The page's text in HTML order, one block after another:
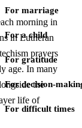
For marriage
For a child
For gratitude
For decision-
For difficult times
morning in
in Lutheran
prayers
age. In many
the
life of
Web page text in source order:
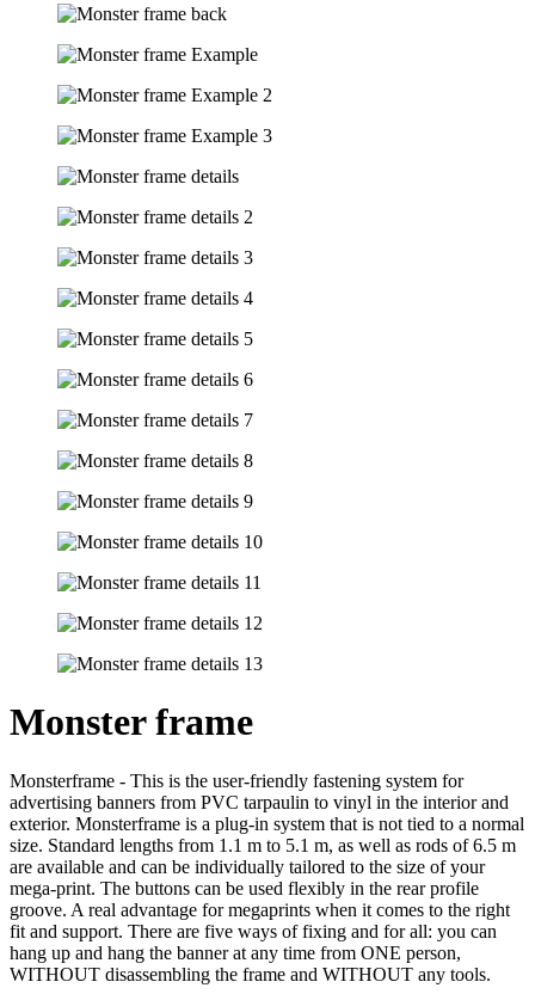
Monster frame
Monsterframe - This is the user-friendly fastening system for
advertising banners from PVC tarpaulin to vinyl in the interior and
exterior. Monsterframe is a plug-in system that is not tied to a normal
size. Standard lengths from 1.1 m to 5.1 m, as well as rods of 6.5 m
are available and can be individually tailored to the size of your
mega-print. The buttons can be used flexibly in the rear profile
groove. A real advantage for megaprints when it comes to the right
fit and support. There are five ways of fixing and for all: you can
hang up and hang the banner at any time from ONE person,
WITHOUT disassembling the frame and WITHOUT any tools.
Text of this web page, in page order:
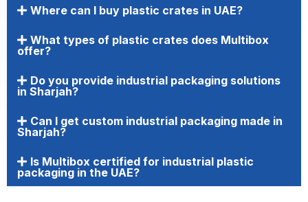
Where can I buy plastic crates in UAE?
What types of plastic crates does Multibox
offer?
Do you provide industrial packaging solutions
in Sharjah?
Can I get custom industrial packaging made in
Sharjah?
Is Multibox certified for industrial plastic
packaging in the UAE?
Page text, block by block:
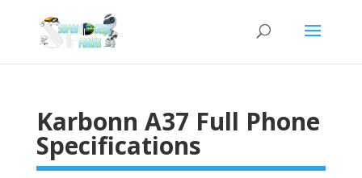
Karbonn A37 Full Phone
Specifications
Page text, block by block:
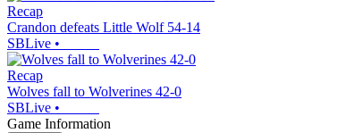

※

TASK INSTRUCTIONS:
Nothing but the text of the listing should be set down, exactly, with the pictures left behind.

RESPONSE:
The page's text in HTML order, one block after another:
For marriage
For a child
For gratitude
For decision-
For difficult times
morning in
in Lutheran
prayers
age. In many
the
life of
Web page text in source order:
Monster frame
Monsterframe - This is the user-friendly fastening system for
advertising banners from PVC tarpaulin to vinyl in the interior and
exterior. Monsterframe is a plug-in system that is not tied to a normal
size. Standard lengths from 1.1 m to 5.1 m, as well as rods of 6.5 m
are available and can be individually tailored to the size of your
mega-print. The buttons can be used flexibly in the rear profile
groove. A real advantage for megaprints when it comes to the right
fit and support. There are five ways of fixing and for all: you can
hang up and hang the banner at any time from ONE person,
WITHOUT disassembling the frame and WITHOUT any tools.
Text of this web page, in page order:
Where can I buy plastic crates in UAE?
What types of plastic crates does Multibox
offer?
Do you provide industrial packaging solutions
in Sharjah?
Can I get custom industrial packaging made in
Sharjah?
Is Multibox certified for industrial plastic
packaging in the UAE?
Page text, block by block:
Karbonn A37 Full Phone
Specifications
Page text, block by block:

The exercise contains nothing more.